All,
I have a friend who needs to run a shell script to process data in a space or comma delimited file. I think SED or AWK may be needed here, but I don't program so I need help. The ASCII File structure is similar to the following:
Lastname Firstname internalphonenumber externalphonenumber phoneextention MACaddress ... Lastname Firstname internalphonenumber externalphonenumber phoneextention MACaddress ... Lastname Firstname internalphonenumber externalphonenumber phoneextention MACaddress ... Lastname Firstname internalphonenumber externalphonenumber phoneextention MACaddress ...
The fields are variable length.
My friend needs to be able to plug in commands in this script file so that she can have something like:
{command} Lastname {command} Firstname {command} internalphonenumber {command} externalphonenumber ...
etc...
The file contains around 1400 records or more. Each record needs to be processed as above.
Does this make sense? Any ideas?
Thanks,
Jeffrey A. McCright, A+ 816-210-3107 [email protected]

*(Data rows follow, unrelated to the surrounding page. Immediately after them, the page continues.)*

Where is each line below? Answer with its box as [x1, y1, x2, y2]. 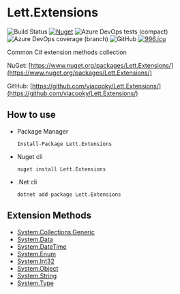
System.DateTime [16, 242, 67, 251]
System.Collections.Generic [16, 228, 95, 236]
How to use [7, 109, 56, 121]
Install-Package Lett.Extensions [16, 140, 112, 147]
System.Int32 [16, 257, 55, 265]
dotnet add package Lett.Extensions [16, 191, 121, 198]
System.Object [16, 264, 59, 272]
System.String [16, 271, 57, 280]
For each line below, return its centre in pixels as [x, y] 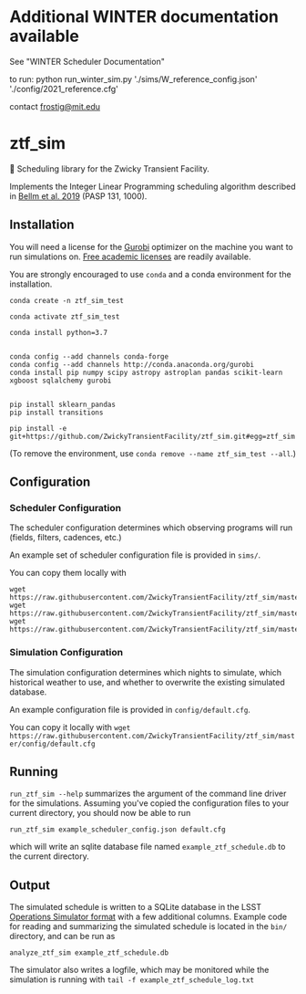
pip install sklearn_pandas [63, 404]
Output [30, 885]
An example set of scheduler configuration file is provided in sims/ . [135, 555]
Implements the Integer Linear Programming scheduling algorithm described [153, 186]
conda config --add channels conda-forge [89, 356]
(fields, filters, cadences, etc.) [66, 538]
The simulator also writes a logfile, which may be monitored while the [139, 970]
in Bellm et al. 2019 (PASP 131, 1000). [78, 196]
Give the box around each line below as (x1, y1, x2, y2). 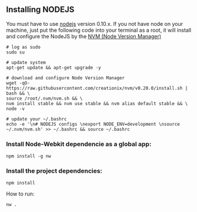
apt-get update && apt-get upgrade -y (6, 65, 101, 70)
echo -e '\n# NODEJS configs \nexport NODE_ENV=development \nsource (6, 121, 181, 127)
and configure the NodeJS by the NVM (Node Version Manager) (6, 32, 162, 40)
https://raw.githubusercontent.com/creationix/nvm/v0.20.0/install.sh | (6, 85, 188, 91)
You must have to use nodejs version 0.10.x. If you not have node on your (6, 20, 183, 27)
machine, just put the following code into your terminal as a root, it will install (6, 26, 192, 33)
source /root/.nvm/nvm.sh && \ (6, 95, 83, 102)
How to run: (6, 190, 35, 197)
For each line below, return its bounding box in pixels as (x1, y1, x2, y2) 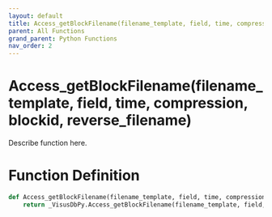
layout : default (8, 11, 63, 20)
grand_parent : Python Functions (8, 34, 117, 43)
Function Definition (8, 167, 140, 185)
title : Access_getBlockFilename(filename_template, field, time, (8, 19, 233, 28)
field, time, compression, (76, 94, 249, 113)
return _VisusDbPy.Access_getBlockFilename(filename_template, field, (23, 200, 266, 209)
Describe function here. (8, 138, 87, 148)
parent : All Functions (8, 27, 85, 35)
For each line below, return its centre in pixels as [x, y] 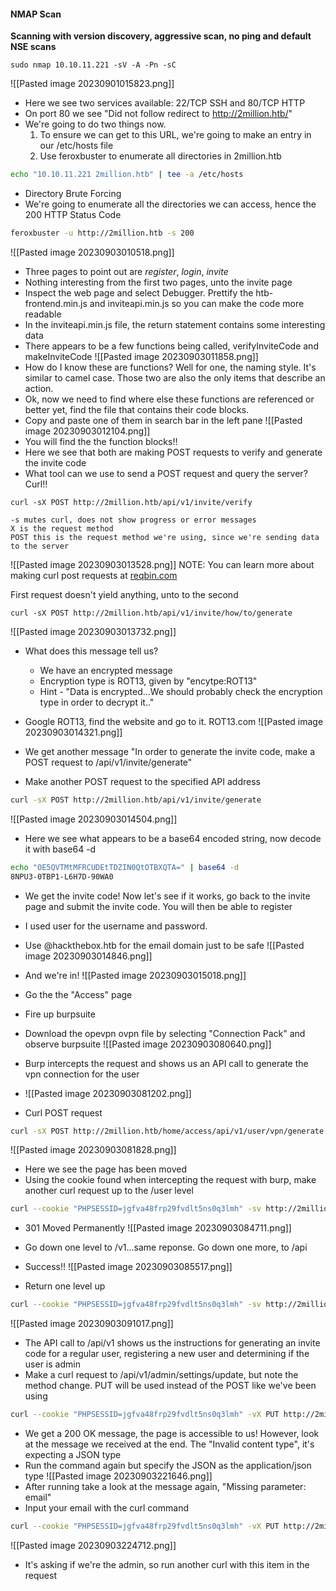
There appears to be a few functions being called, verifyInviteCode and [171, 346]
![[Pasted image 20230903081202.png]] [108, 1093]
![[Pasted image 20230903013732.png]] [93, 631]
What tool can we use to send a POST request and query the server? [166, 473]
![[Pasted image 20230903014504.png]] [94, 819]
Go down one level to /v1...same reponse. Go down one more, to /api [166, 1247]
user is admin [52, 1364]
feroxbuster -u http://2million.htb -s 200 [102, 233]
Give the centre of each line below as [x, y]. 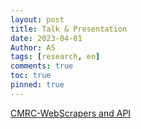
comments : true [42, 66]
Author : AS [33, 47]
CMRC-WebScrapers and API [71, 113]
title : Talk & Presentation [69, 29]
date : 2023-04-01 [46, 38]
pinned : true [37, 85]
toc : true [31, 76]
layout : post [37, 19]
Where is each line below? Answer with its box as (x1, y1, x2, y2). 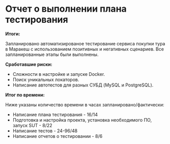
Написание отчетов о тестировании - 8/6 (12, 133, 103, 139)
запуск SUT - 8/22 (12, 122, 52, 128)
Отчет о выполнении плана (5, 3, 127, 15)
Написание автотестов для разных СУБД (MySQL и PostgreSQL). (12, 82, 154, 88)
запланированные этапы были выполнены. (5, 51, 99, 57)
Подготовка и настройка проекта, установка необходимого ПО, (12, 117, 152, 123)
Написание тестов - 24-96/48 (12, 128, 78, 134)
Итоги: (5, 31, 20, 37)
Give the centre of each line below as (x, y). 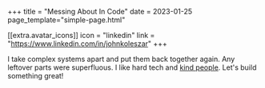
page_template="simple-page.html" (66, 20)
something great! (36, 76)
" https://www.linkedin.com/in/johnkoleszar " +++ (87, 44)
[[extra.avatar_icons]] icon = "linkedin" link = (81, 35)
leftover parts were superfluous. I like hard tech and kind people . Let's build (132, 67)
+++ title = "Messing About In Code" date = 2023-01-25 (100, 11)
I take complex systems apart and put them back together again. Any (121, 59)
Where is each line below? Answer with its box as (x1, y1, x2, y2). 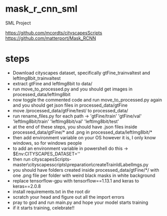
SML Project (5, 20, 31, 26)
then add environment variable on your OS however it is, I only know (12, 134, 156, 140)
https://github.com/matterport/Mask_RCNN (5, 35, 96, 41)
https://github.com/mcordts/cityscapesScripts (5, 29, 103, 36)
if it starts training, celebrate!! (12, 204, 75, 211)
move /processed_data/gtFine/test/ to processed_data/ (12, 107, 128, 113)
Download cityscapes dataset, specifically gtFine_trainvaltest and (12, 70, 150, 76)
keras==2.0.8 (12, 183, 41, 189)
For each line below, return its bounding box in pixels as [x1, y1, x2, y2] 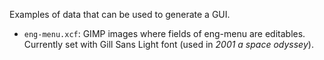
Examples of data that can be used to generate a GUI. [9, 9, 231, 20]
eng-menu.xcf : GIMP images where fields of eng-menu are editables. [23, 28, 306, 39]
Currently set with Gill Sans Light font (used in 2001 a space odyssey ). [23, 39, 314, 50]
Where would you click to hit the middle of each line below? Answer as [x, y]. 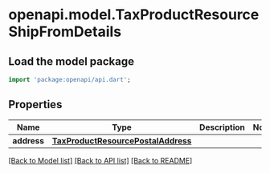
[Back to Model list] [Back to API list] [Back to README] [100, 160]
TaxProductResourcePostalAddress [122, 140]
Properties [35, 105]
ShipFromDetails [65, 32]
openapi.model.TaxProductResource [134, 15]
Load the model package [72, 61]
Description [222, 127]
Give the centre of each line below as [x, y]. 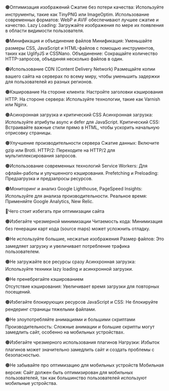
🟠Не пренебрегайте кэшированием [44, 279]
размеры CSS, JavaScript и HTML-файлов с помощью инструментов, [80, 48]
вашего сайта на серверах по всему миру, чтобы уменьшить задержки [83, 76]
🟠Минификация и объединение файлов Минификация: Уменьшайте [79, 41]
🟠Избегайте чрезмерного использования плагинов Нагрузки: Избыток [82, 342]
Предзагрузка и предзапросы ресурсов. [49, 178]
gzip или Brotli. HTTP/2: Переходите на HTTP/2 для [60, 150]
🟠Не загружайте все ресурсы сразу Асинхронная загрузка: [71, 262]
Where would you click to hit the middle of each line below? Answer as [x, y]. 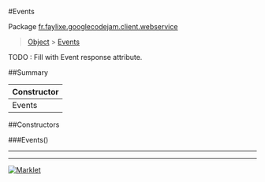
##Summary [28, 72]
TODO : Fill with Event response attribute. [75, 57]
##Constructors [34, 124]
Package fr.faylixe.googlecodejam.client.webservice [93, 26]
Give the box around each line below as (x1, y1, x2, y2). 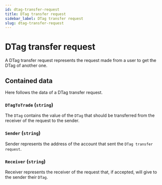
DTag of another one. (5, 62, 48, 68)
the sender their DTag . (5, 174, 49, 180)
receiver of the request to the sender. (5, 118, 80, 123)
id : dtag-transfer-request (5, 7, 60, 12)
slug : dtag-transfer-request (5, 20, 64, 26)
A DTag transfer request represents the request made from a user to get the (5, 58, 157, 63)
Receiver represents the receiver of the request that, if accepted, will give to (5, 169, 157, 175)
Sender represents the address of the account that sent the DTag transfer (5, 141, 153, 147)
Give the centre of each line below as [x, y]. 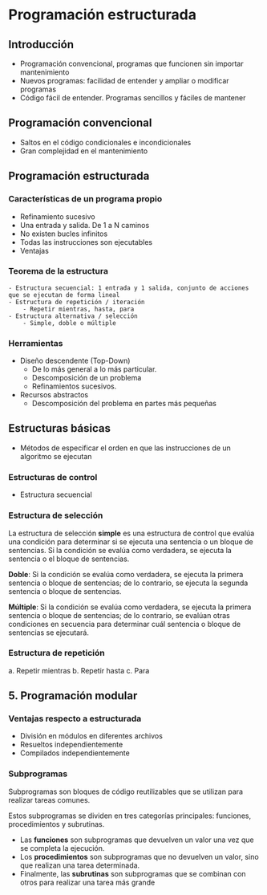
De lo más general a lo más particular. [94, 369]
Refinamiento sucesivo [57, 216]
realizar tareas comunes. [49, 799]
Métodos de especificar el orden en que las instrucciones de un [125, 448]
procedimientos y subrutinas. [57, 824]
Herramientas [36, 343]
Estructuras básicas [59, 428]
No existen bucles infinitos [64, 234]
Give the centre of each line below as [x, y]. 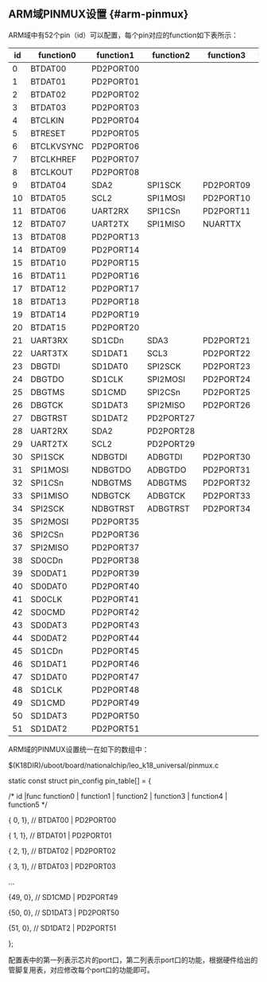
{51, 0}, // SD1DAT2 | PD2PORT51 [62, 928]
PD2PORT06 [115, 146]
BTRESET [48, 133]
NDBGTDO [111, 470]
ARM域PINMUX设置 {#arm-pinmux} [99, 14]
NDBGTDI [109, 456]
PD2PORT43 [115, 625]
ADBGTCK [166, 495]
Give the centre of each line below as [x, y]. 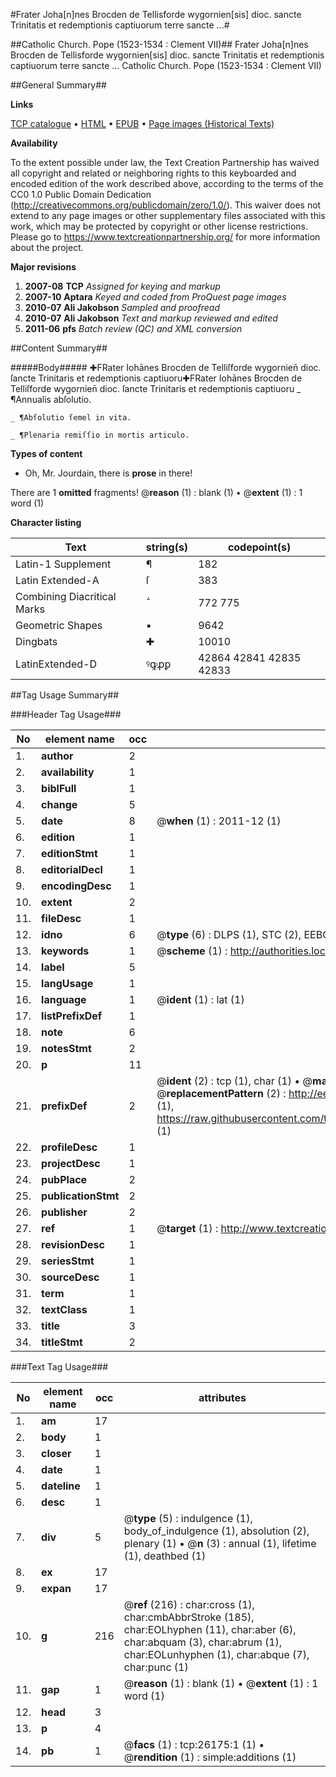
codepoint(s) [259, 547]
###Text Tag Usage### [59, 1367]
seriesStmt [68, 1261]
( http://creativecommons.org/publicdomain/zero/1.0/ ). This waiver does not [166, 205]
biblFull [59, 788]
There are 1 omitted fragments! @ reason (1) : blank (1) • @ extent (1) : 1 [156, 492]
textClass [64, 1309]
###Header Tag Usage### [66, 714]

I think awk would be best for this. Something like
cat <file> |awk '{ print "<command>" " " $1 " " <command> " " $2}' > <newfile>
When you cat the file and pipe it into awk, awk will look at it line by line and set $1 as the first field, $2 as the second field and so forth. By default awk uses spaces and/or tabs as the field delimiter but that can be changed. In the above command, the " " is just to print a space between your command and the argument. Hope that helps.